Labor share of income in the developed countries is at the lowest it's been in decades (1). In the US, if all workers received a 13% pay hike, this would just bring the labor share to where it was in 1990. Profit margins are at record highs (2). It took me two minutes of googling, yet somehow people writing for one of the most prestigious econ-related magazine in the world are incapable or unwilling (more likely) to mention it.

In addition, this figure also includes the "labor share" of top-level management. People focus too much on CEO pay, and neglect the fact it's also C-suites, vice-presidents, board members, and most of the direct and indirect perks they receive. I wouldn't be surprised if the labor share of income to this new nobility increased from low single-digit to double-digit percentage

(1) - https://www.oecd.org/g20/topics/employment-and-social-policy...

(2) - https://www.axios.com/profit-margins-record-high-rising-infl...


It’s funny though, how productivity massively goes up per capita yet pay doesn’t really change much and despite each person today being the equivalent of many multiple people from yesterday, capitalists complain about how they can’t find enough affordable labor in a system known for its profit gouging and corruption. Something’s not right here…

It's well-documented that, in the United States, productivity has increased massively since the 70s but wages have remained stagnant.

http://www.theatlantic.com/business/archive/2015/02/why-the-...


I don't really understand why capitalists think they can continue to pay people the same amount in the context of increased efficiency. Profits are higher than ever but the public doesn't see a dime of it. Surely it will have negative impacts on consumption down the road.
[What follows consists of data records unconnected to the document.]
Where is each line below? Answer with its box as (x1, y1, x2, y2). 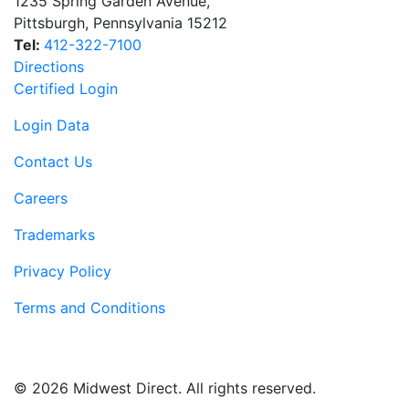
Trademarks (14, 225, 95, 245)
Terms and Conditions (14, 299, 165, 318)
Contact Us (14, 152, 92, 172)
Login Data (14, 116, 89, 135)
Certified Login (14, 79, 118, 99)
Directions (14, 58, 84, 77)
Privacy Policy (14, 262, 111, 281)
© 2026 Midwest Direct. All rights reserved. (14, 379, 316, 398)
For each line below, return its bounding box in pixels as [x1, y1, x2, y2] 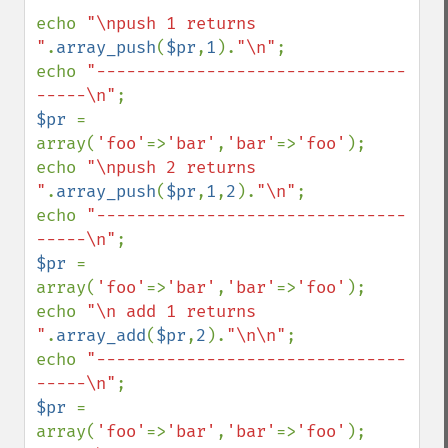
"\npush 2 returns [86, 157, 256, 178]
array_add [56, 325, 146, 346]
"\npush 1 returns [86, 13, 256, 34]
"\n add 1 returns [86, 301, 256, 322]
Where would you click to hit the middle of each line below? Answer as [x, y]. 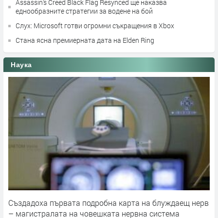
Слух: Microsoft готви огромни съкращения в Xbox [95, 26]
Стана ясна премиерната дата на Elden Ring [85, 40]
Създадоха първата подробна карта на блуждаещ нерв [109, 203]
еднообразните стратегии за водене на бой [84, 11]
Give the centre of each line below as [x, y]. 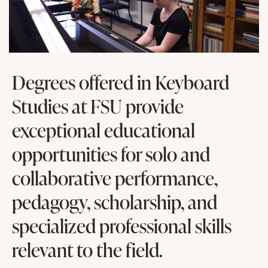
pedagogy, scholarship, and [114, 202]
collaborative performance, [115, 178]
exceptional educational [103, 130]
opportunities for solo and [111, 154]
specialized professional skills [121, 226]
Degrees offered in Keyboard [120, 82]
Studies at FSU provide [98, 106]
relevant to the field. [87, 249]
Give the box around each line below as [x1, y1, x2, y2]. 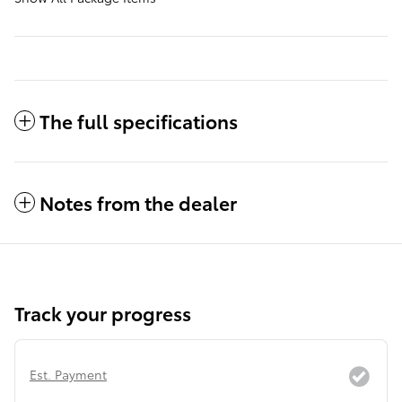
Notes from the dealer [39, 189, 237, 216]
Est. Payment [30, 365, 107, 384]
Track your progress [14, 300, 191, 327]
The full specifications [39, 108, 238, 135]
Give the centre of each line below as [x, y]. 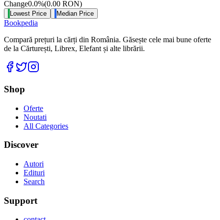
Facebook [30, 65]
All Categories [46, 126]
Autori [34, 164]
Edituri [34, 173]
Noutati [35, 117]
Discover [21, 145]
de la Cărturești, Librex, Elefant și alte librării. [74, 49]
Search [34, 181]
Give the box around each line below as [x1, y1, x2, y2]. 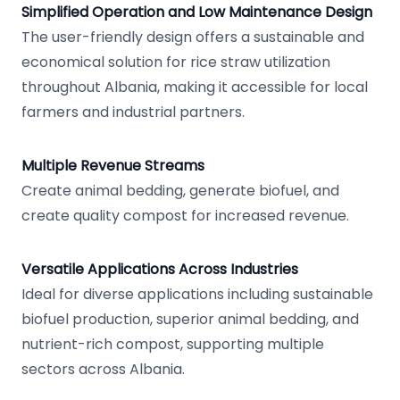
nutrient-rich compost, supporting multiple [21, 334, 324, 354]
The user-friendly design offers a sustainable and [21, 27, 364, 47]
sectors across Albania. [21, 359, 185, 379]
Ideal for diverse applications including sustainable [21, 284, 373, 304]
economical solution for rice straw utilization [21, 52, 330, 72]
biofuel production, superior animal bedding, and [21, 309, 359, 329]
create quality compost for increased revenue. [21, 205, 349, 226]
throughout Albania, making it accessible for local [21, 77, 368, 97]

The interesting thing is that wages have remained stagnant as productivity has increased dramatically. Which means that our labor has been valued less over time. What needs to happen is that the work week shortens while the minimum wage increases in kind. Top execs need to be comfortable making less, as they are the only ones profiting off these productivity increases.

This is happening all over the place and is the reason for the huge productivity/wage gap over the past X decades.

the productivity in the US has been stagnating/decreasing for more than a decade already. Tight labor market requires to pay more to employees which in turn requires the businesses to increase productivity and efficiency - i.e. the more expensive the labor the less waste of that labor can the business afford. Add to that the tax cuts which automatically made the employees even more expensive (actual cost of employee = cost paid - tax on profit, i.e. $100 employee salary comes down to just $70 in actual cost with 30% profit tax rate whereis it is $80 with 20% profit tax rate). Even more automation/computerization/robotization/etc. to come.